Supplied material:
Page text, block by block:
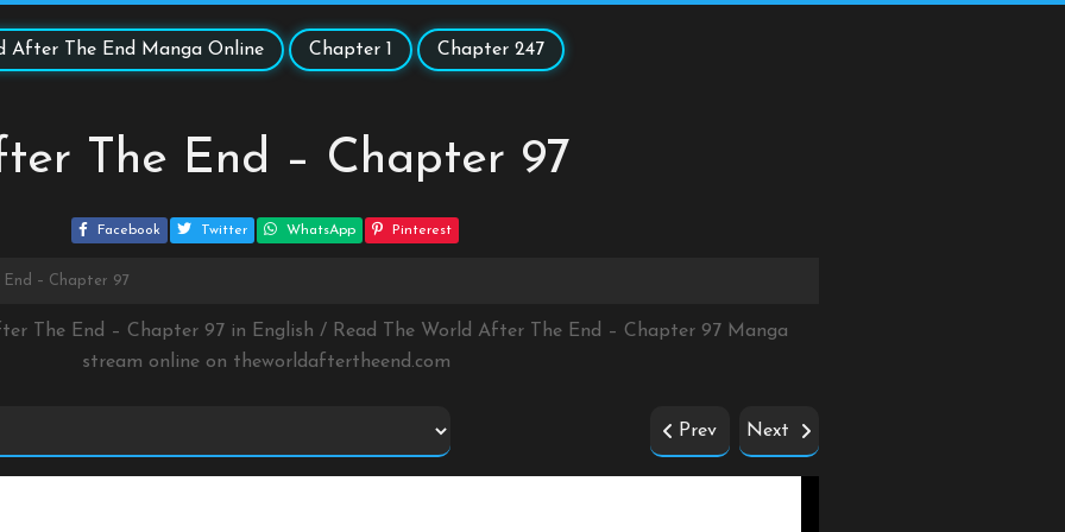
After The End Manga Online Chapter 1 Chapter 247
The End – Chapter 97
Facebook Twitter WhatsApp Pinterest
– Chapter 97
The End – Chapter 97 in English / Read The World After The End – Chapter 97 Manga
stream online on theworldaftertheend.com
Prev Next
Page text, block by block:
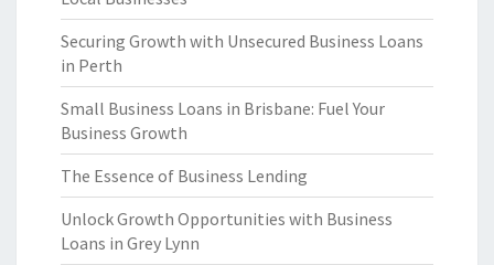
Securing Growth with Unsecured Business Loans
in Perth
Small Business Loans in Brisbane: Fuel Your
Business Growth
The Essence of Business Lending
Unlock Growth Opportunities with Business
Loans in Grey Lynn
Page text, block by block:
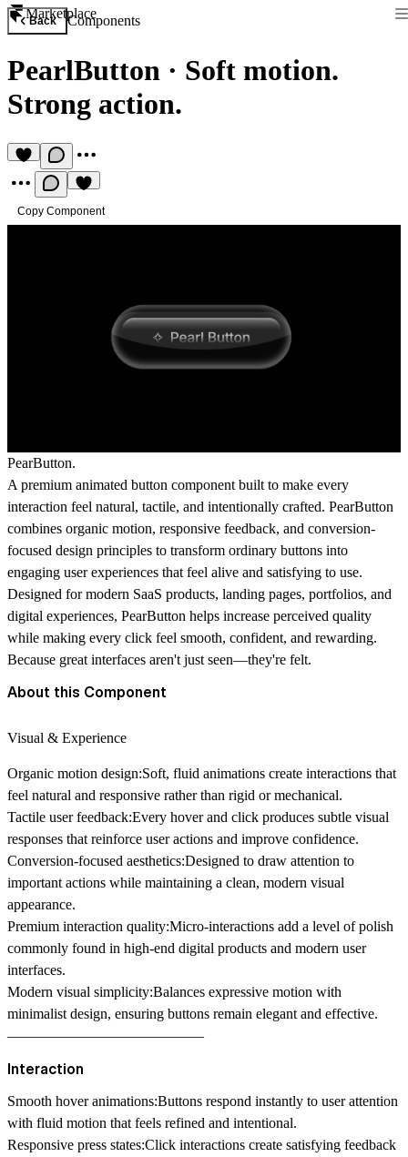
Marketplace
Back Components
PearlButton · Soft motion.
Strong action.
Copy Component
PearButton.
A premium animated button component built to make every
interaction feel natural, tactile, and intentionally crafted. PearButton
combines organic motion, responsive feedback, and conversion-
focused design principles to transform ordinary buttons into
engaging user experiences that feel alive and satisfying to use.
Designed for modern SaaS products, landing pages, portfolios, and
digital experiences, PearButton helps increase perceived quality
while making every click feel smooth, confident, and rewarding.
Because great interfaces aren't just seen—they're felt.
About this Component
Visual & Experience
Organic motion design:Soft, fluid animations create interactions that
feel natural and responsive rather than rigid or mechanical.
Tactile user feedback:Every hover and click produces subtle visual
responses that reinforce user actions and improve confidence.
Conversion-focused aesthetics:Designed to draw attention to
important actions while maintaining a clean, modern visual
appearance.
Premium interaction quality:Micro-interactions add a level of polish
commonly found in high-end digital products and modern user
interfaces.
Modern visual simplicity:Balances expressive motion with
minimalist design, ensuring buttons remain elegant and effective.
–––––––––––––––––––––––––––
Interaction
Smooth hover animations:Buttons respond instantly to user attention
with fluid motion that feels refined and intentional.
Responsive press states:Click interactions create satisfying feedback
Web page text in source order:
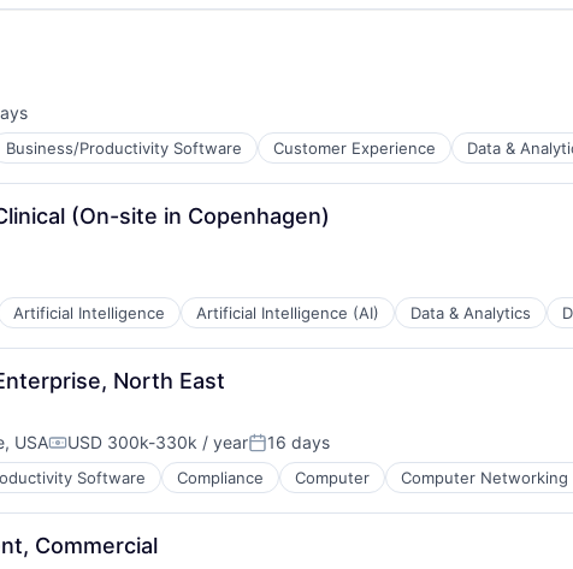
Business/Productivity Software Customer Experience Data &
(On-site in Copenhagen)
Artificial Intelligence Artificial Intelligence (AI) Data & Analytics
North East
USACompensation:
USD 300k-330k / yearPosted:
16 days
Software Compliance Computer Computer Networking
Commercial
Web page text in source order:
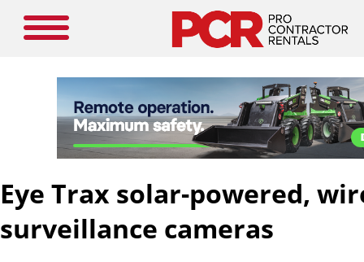
Eye Trax solar-powered,
surveillance cameras
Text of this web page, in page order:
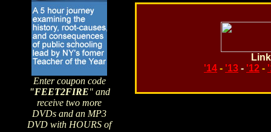
Enter coupon code
"FEET2FIRE" and
receive two more
DVDs and an MP3
DVD with HOURS of
'14 - '13 - '12 -
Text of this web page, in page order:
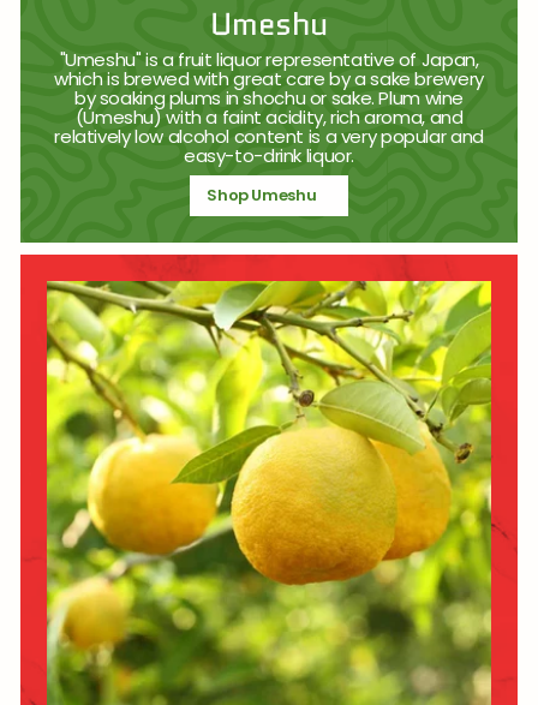
Umeshu
"Umeshu" is a fruit liquor representative of Japan,
which is brewed with great care by a sake brewery
by soaking plums in shochu or sake. Plum wine
(Umeshu) with a faint acidity, rich aroma, and
relatively low alcohol content is a very popular and
easy-to-drink liquor.
Shop Umeshu
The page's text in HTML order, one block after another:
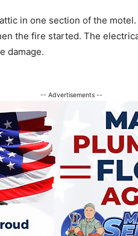
in one section of the
the fire started. The
damage.
-- Advertisements --
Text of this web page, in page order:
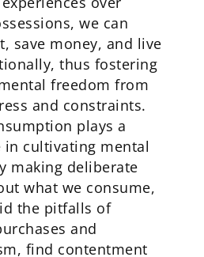
we can
save money, and live
thus fostering
freedom from
and constraints.
plays a
cultivating mental
making deliberate
what we consume,
the pitfalls of
and
find contentment
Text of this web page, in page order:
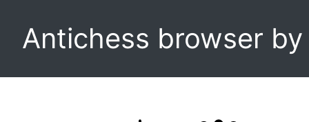
Antichess browser
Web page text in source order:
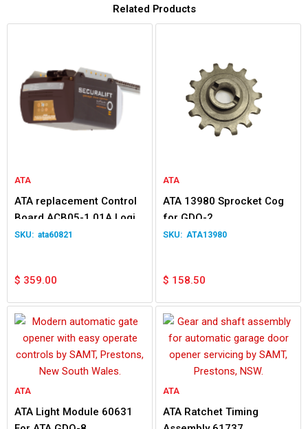
Related Products
ATA
ATA replacement Control
Board ACB05-1.01A Logic
Circuit 60821 for GDO7v2
ata60821
$ 359.00
ATA
ATA 13980 Sprocket Cog
for GDO-2
ATA13980
$ 158.50
ATA
ATA Light Module 60631
ATA
ATA Ratchet Timing
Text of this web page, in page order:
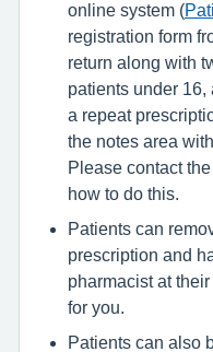
online system (
registration form
return along with
patients under 16,
a repeat
the notes area
Please contact
how to do this.
Patients can
prescription and
pharmacist at
for you.
Patients can also
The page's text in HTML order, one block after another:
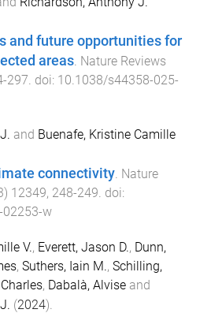
and future opportunities for
areas. Nature Reviews
-297. doi: 10.1038/s44358-025-
and Buenafe, Kristine Camille
connectivity. Nature
) 12349, 248-249. doi:
w
V., Everett, Jason D., Dunn,
, Suthers, Iain M., Schilling,
, Dabalà, Alvise and
(2024).
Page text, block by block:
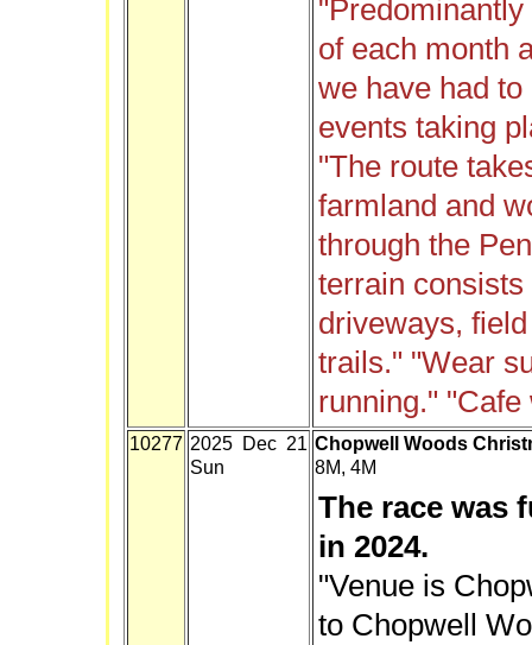
of each month
we have had
events taking
"The route
farmland and
through the
terrain
driveways,
trails." "Wear
running."
10277 2025 Dec 21
Sun
Chopwell Woods
8M, 4M
The race was
in 2024.
"Venue is
to Chopwell
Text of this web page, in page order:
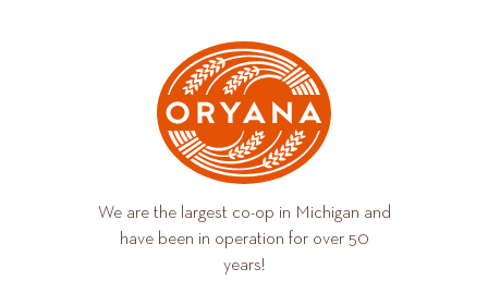
We are the largest co-op in Michigan and
have been in operation for over 50
years!
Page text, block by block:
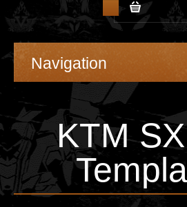
$0.00
Navigation
KTM
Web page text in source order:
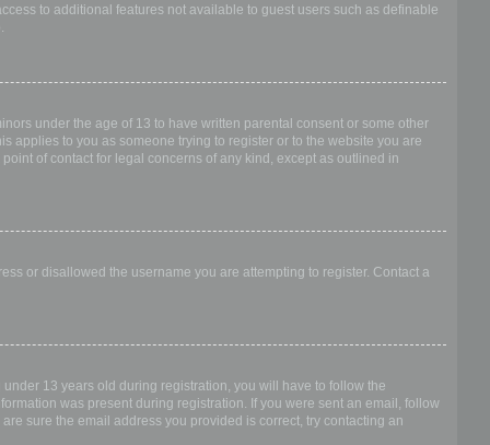
to additional features not available to guest users such as definable
under the age of 13 to have written parental consent or some other
applies to you as someone trying to register or to the website you are
of contact for legal concerns of any kind, except as outlined in
or disallowed the username you are attempting to register. Contact a
13 years old during registration, you will have to follow the
was present during registration. If you were sent an email, follow
sure the email address you provided is correct, try contacting an
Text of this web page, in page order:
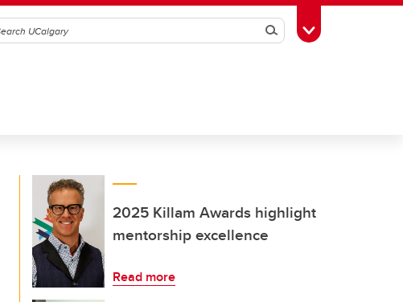
SearchToggle Toolbox
2025 Killam Awards highlight
mentorship excellence
Read more
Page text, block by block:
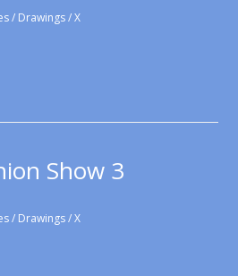
/ Drawings / X
Show 3
/ Drawings / X
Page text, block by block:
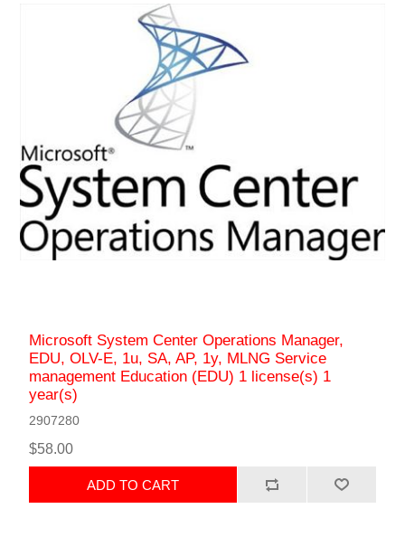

Requirement: Your task is a word-for-word transcription of the entries, leaving out all pictures.

Response below:
Page text, block by block:
After The End Manga Online Chapter 1 Chapter 247
The End – Chapter 97
Facebook Twitter WhatsApp Pinterest
– Chapter 97
The End – Chapter 97 in English / Read The World After The End – Chapter 97 Manga
stream online on theworldaftertheend.com
Prev Next
Page text, block by block:
Securing Growth with Unsecured Business Loans
in Perth
Small Business Loans in Brisbane: Fuel Your
Business Growth
The Essence of Business Lending
Unlock Growth Opportunities with Business
Loans in Grey Lynn
Page text, block by block:
Marketplace
Back Components
PearlButton · Soft motion.
Strong action.
Copy Component
PearButton.
A premium animated button component built to make every
interaction feel natural, tactile, and intentionally crafted. PearButton
combines organic motion, responsive feedback, and conversion-
focused design principles to transform ordinary buttons into
engaging user experiences that feel alive and satisfying to use.
Designed for modern SaaS products, landing pages, portfolios, and
digital experiences, PearButton helps increase perceived quality
while making every click feel smooth, confident, and rewarding.
Because great interfaces aren't just seen—they're felt.
About this Component
Visual & Experience
Organic motion design:Soft, fluid animations create interactions that
feel natural and responsive rather than rigid or mechanical.
Tactile user feedback:Every hover and click produces subtle visual
responses that reinforce user actions and improve confidence.
Conversion-focused aesthetics:Designed to draw attention to
important actions while maintaining a clean, modern visual
appearance.
Premium interaction quality:Micro-interactions add a level of polish
commonly found in high-end digital products and modern user
interfaces.
Modern visual simplicity:Balances expressive motion with
minimalist design, ensuring buttons remain elegant and effective.
–––––––––––––––––––––––––––
Interaction
Smooth hover animations:Buttons respond instantly to user attention
with fluid motion that feels refined and intentional.
Responsive press states:Click interactions create satisfying feedback
Web page text in source order:
Business/Productivity Software Customer Experience Data &
(On-site in Copenhagen)
Artificial Intelligence Artificial Intelligence (AI) Data & Analytics
North East
USACompensation:
USD 300k-330k / yearPosted:
16 days
Software Compliance Computer Computer Networking
Commercial
Web page text in source order:
Eye Trax solar-powered,
surveillance cameras
Text of this web page, in page order:
Enter coupon code
"FEET2FIRE" and
receive two more
DVDs and an MP3
DVD with HOURS of
'14 - '13 - '12 -
Text of this web page, in page order:
Umeshu
"Umeshu" is a fruit liquor representative of Japan,
which is brewed with great care by a sake brewery
by soaking plums in shochu or sake. Plum wine
(Umeshu) with a faint acidity, rich aroma, and
relatively low alcohol content is a very popular and
easy-to-drink liquor.
Shop Umeshu
The page's text in HTML order, one block after another:
in one section of the
the fire started. The
damage.
-- Advertisements --
Text of this web page, in page order:
we can
save money, and live
thus fostering
freedom from
and constraints.
plays a
cultivating mental
making deliberate
what we consume,
the pitfalls of
and
find contentment
Text of this web page, in page order:
Antichess browser
Web page text in source order:
Related Products
ATA
ATA replacement Control
Board ACB05-1.01A Logic
Circuit 60821 for GDO7v2
ata60821
$ 359.00
ATA
ATA 13980 Sprocket Cog
for GDO-2
ATA13980
$ 158.50
ATA
ATA Light Module 60631
ATA
ATA Ratchet Timing
Text of this web page, in page order:
online system (
registration form
return along with
patients under 16,
a repeat
the notes area
Please contact
how to do this.
Patients can
prescription and
pharmacist at
for you.
Patients can also
The page's text in HTML order, one block after another:
and future opportunities for
areas. Nature Reviews
-297. doi: 10.1038/s44358-025-
and Buenafe, Kristine Camille
connectivity. Nature
) 12349, 248-249. doi:
w
V., Everett, Jason D., Dunn,
, Suthers, Iain M., Schilling,
, Dabalà, Alvise and
(2024).
Page text, block by block:
of each month
we have had
events taking
"The route
farmland and
through the
terrain
driveways,
trails." "Wear
running."
10277 2025 Dec 21
Sun
Chopwell Woods
8M, 4M
The race was
in 2024.
"Venue is
to Chopwell
Text of this web page, in page order:
We are the largest co-op in Michigan and
have been in operation for over 50
years!
Page text, block by block:
$0.00
Navigation
KTM
Web page text in source order:
to additional features not available to guest users such as definable
under the age of 13 to have written parental consent or some other
applies to you as someone trying to register or to the website you are
of contact for legal concerns of any kind, except as outlined in
or disallowed the username you are attempting to register. Contact a
13 years old during registration, you will have to follow the
was present during registration. If you were sent an email, follow
sure the email address you provided is correct, try contacting an
Text of this web page, in page order:
SearchToggle Toolbox
2025 Killam Awards highlight
mentorship excellence
Read more
Page text, block by block:
/ Drawings / X
Show 3
/ Drawings / X
Page text, block by block:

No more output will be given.